Table of Contents
- What’s the Best Way to Work With AI Tools Like ChatGPT and Claude Every Day?
- How do Large Language Models (LLMs)—the technology powering ChatGPT and Claude—work?
- Based on how LLMs work, here are the four essential rules to remember when working with AI:
- Rule 1: Always Invite AI to the Table
- Rule 2: Be the Human in the Loop
- Rule 3: Push AI to Extreme Lengths
- Rule 4: Give AI a Character, Context, and Constraints
- The 5 & 50 Habit
What’s the Best Way to Work With AI Tools Like ChatGPT and Claude Every Day?
A clear overview of the core ideas from Co‑Intelligence by Ethan Mollick, including how LLMs function, why hallucinations happen, and the four rules that help you get better results from AI. Ideal for readers who want practical, research‑backed guidance for using AI in real work.
Keep reading to learn how these principles can help you use AI with more confidence, sharpen your thinking, and elevate the quality of your work.
How do Large Language Models (LLMs)—the technology powering ChatGPT and Claude—work?
LLMs train by consuming billions of sentences and pay attention to specific words or phrases to predict the next word. They make billions of unsupervised predictions and challenge themselves by injecting random variations. Think of it like a robot exploring a jungle, discovering different paths by venturing off the beaten track. Some routes lead to dead ends, but others reveal surprisingly scenic shortcuts. After millions of attempts, it can create a detailed map of the jungle. AI does this across countless knowledge domains—essentially creating detailed maps for many intellectual territories. AI can then use these maps to provide you with a sense of direction, quickly.

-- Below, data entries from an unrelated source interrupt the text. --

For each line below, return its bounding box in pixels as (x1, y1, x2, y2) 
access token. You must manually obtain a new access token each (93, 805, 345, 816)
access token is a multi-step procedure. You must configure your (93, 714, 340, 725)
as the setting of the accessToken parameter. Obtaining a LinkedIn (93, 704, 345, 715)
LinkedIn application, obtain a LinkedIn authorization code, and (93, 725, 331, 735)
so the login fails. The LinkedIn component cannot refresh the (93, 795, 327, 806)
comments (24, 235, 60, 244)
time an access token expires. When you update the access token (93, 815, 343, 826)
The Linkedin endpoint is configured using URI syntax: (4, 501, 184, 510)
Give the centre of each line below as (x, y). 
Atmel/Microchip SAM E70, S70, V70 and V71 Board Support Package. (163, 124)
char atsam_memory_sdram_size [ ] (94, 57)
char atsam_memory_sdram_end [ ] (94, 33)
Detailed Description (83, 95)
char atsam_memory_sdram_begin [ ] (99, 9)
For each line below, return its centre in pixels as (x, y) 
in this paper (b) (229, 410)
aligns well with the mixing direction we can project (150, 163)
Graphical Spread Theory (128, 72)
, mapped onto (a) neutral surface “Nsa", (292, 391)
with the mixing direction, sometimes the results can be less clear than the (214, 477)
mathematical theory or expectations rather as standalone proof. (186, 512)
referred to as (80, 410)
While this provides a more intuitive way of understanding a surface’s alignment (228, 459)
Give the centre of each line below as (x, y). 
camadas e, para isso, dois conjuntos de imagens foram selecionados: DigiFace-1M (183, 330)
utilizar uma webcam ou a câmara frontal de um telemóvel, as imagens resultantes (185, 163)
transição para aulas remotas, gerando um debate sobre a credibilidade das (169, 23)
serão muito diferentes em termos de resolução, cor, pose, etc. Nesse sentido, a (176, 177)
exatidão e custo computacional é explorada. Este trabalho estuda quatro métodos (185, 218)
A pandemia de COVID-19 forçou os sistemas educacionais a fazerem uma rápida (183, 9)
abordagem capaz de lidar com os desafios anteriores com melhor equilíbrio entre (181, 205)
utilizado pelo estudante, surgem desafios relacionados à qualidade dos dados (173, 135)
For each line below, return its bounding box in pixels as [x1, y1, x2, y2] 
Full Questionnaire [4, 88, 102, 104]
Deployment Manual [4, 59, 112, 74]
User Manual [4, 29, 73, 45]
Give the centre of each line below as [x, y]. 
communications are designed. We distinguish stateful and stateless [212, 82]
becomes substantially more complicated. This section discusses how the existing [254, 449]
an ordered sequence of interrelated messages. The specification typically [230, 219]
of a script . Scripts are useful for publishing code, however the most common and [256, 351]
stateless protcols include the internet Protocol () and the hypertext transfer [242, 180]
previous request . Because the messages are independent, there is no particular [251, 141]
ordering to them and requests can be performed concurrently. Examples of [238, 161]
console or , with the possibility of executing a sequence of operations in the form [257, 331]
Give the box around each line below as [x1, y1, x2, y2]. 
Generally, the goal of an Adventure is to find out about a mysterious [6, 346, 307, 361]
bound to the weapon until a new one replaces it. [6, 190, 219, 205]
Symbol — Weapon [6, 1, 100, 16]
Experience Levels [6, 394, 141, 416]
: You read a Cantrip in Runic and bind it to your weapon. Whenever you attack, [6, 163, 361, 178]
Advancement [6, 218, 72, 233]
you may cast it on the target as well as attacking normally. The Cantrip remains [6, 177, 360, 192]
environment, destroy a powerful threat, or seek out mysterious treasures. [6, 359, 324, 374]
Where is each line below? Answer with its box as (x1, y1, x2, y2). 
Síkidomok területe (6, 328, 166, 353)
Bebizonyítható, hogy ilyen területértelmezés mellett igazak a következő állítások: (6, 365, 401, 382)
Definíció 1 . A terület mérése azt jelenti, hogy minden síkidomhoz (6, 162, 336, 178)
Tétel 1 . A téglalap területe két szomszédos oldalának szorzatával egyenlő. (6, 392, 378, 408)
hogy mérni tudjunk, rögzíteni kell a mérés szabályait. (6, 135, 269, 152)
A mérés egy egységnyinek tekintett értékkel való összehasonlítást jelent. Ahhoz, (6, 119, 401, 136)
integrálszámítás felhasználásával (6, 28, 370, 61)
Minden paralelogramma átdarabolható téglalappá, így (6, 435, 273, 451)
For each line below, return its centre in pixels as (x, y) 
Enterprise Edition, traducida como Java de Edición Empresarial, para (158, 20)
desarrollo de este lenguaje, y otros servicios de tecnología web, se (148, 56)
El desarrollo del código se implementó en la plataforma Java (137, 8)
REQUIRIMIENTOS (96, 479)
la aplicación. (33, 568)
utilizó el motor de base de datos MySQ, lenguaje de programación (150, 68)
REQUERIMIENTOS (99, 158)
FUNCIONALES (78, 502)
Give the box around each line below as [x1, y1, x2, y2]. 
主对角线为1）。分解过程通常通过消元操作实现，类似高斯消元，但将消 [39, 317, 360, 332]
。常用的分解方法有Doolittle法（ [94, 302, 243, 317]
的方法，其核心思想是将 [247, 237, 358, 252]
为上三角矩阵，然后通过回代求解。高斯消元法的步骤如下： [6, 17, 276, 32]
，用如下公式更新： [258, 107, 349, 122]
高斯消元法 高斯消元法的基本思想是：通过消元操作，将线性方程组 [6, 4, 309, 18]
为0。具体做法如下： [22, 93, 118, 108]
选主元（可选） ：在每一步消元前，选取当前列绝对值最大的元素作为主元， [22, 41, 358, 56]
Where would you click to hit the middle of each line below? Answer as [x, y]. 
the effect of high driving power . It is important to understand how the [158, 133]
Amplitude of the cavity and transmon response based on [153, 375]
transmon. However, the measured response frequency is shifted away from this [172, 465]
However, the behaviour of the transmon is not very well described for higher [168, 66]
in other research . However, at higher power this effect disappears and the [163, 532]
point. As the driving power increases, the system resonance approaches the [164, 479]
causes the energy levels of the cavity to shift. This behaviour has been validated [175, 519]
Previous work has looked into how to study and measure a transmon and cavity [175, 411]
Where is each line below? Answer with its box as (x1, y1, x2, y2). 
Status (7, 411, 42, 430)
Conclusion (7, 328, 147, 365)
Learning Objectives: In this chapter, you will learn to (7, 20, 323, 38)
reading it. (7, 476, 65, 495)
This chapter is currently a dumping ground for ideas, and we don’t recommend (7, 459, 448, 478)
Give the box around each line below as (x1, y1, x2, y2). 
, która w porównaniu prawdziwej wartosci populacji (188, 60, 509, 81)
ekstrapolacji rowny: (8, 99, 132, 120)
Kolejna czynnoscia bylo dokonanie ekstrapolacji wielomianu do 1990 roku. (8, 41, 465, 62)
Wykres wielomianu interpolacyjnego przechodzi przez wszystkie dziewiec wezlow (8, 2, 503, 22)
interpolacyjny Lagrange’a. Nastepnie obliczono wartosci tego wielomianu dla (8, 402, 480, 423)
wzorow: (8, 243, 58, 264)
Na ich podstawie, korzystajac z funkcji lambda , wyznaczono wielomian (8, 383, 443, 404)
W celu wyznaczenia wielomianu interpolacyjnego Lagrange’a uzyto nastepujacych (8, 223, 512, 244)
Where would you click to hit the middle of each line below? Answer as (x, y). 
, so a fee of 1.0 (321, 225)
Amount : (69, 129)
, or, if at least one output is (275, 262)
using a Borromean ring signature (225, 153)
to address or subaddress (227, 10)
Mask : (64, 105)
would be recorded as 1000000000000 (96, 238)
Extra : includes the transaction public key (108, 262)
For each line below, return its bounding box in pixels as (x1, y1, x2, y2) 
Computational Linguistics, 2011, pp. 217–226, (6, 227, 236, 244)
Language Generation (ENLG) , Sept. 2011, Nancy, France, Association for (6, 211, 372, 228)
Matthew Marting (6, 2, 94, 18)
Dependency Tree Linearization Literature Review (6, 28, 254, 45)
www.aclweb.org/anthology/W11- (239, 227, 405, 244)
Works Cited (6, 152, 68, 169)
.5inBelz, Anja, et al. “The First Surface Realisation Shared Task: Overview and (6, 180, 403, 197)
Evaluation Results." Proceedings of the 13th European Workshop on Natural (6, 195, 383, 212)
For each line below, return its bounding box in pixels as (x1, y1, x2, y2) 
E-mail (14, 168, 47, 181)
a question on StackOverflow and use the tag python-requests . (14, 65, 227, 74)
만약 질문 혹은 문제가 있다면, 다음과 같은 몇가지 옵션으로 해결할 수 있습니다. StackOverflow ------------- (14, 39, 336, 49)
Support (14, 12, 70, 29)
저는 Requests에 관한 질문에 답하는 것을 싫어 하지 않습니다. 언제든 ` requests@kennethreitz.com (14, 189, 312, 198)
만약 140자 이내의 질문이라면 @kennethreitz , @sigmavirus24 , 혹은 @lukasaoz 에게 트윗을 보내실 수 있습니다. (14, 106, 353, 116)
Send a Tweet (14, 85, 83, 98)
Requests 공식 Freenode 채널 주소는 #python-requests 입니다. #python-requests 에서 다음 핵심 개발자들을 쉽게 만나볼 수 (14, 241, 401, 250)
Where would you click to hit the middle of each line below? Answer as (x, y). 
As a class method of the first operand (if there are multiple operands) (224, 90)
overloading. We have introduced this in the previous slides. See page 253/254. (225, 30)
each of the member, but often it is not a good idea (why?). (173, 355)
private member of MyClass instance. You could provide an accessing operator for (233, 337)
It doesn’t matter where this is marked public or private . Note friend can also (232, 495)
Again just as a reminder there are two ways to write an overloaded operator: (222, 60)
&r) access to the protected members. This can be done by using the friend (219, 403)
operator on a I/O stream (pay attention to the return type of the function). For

LLMs are fast because they don’t store the data they train on, so they don’t waste time verifying facts before responding. It’s like a navigator who has lost all their photos and now relies solely on memory. Ask about a specific landmark, and they’ll paint a vivid picture— but it’s based on guesswork. It sounds convincing even when it’s wrong.
When AI generates false information, we refer to it as a “hallucination.” While hallucinations are becoming less frequent as models improve, they’ll never completely go away. But that shouldn’t deter you from using AI. When you’re stuck on a task or decision, it’s helpful to have a guide that can help you move in the right direction, even if the exact details are not entirely accurate.
Based on how LLMs work, here are the four essential rules to remember when working with AI:
Rule 1: Always Invite AI to the Table
Author Ethan Mollick often leaves ChatGPT in voice mode and talks through his entire thought process while working on a task, seeing if the AI can improve his process.
Start by choosing one of the big four LLMs – ChatGPT, Gemini, Claude, or Grok – and try to include it in every task, problem, and decision you encounter during the week. Experiment to see if it’s useless, somewhat useful, or surprisingly great. For example, when struggling with a decision, explain your situation in an LLM chat window and then write: “Ask me clarifying questions, then recommend options and help me weigh the trade‐offs.”
Even if AI seems useless now, remember this is the worst version you’ll ever use, so try again in 6 months.
Rule 2: Be the Human in the Loop
Since LLMs tend to hallucinate, never copy and paste your AI assistant’s output directly to others. Instead, you should always take time to improve what AI gives you and verify each critical fact (like scientific studies) via Google. Another good habit is to ask your AI assistant to list all verifiable claims from its previous response, then cross‐check those facts using two other LLM models using the “deep research” and “web search” options (I check my Claude outputs with ChatGPT and Gemini).
Rule 3: Push AI to Extreme Lengths
Your AI assistant doesn’t get tired or resentful, so don’t be afraid to push it to lengths you would never ask a human to go to. Where you might ask someone to come up with three options, get AI to generate 50. When you push AI to extreme lengths, you move past generic outputs and start discovering surprisingly good answers. Give your AI assistant a rough draft for an email and ask it to generate 50 subject lines or opening sentences—forty‐eight will be generic or weird, but two will be surprisingly good. Those good ones only come by pushing it further than you would any human being.
Rule 4: Give AI a Character, Context, and Constraints
There are three things you can do to increase the hit rate of good outputs: provide your AI with a character, context, and constraints. Give your AI assistant a character assignment, such as “act like a senior marketer with 20 years of experience,” along with goals, previous work, and documents for context, and a creative constraint, like “explain without using any jargon or technical terms.” You’ll consistently yield sharper, more interesting responses.
The 5 & 50 Habit
Bring all four rules together by adopting what I call a “5 & 50” habit. For any task, problem, or big decision, ask yourself: “How might AI help with this?” Start with a rough first prompt and then improve it five times by either refining its character, adding context, or tightening constraints. Then, for at least one critical part of the output—like an analogy, headline, or example—push for 50 variations. Expect most to be average or just plain weird, but one to be excellent. If you’re relentless and willing to push AI farther than most, you’ll add a layer of intelligence to your work that will elevate you higher than most in your field.